* GOAL OF THE EXERCISE
From the entries that follow, copy exactly the lines beginning at the line holding "Web page text" and continuing through the line holding "The page's text".

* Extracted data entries
---+---
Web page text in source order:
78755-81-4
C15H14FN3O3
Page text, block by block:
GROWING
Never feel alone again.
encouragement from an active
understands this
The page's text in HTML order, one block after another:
---+---
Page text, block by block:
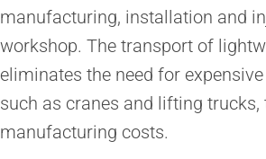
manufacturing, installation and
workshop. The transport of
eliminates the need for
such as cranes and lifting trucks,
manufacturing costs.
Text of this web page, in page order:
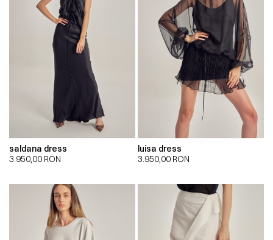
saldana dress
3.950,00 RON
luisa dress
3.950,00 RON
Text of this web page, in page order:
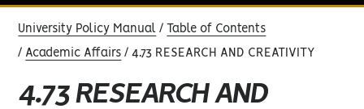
---+---
* EXPECTED ANSWER
Web page text in source order:
78755-81-4
C15H14FN3O3
Page text, block by block:
GROWING
Never feel alone again.
encouragement from an active
understands this
The page's text in HTML order, one block after another:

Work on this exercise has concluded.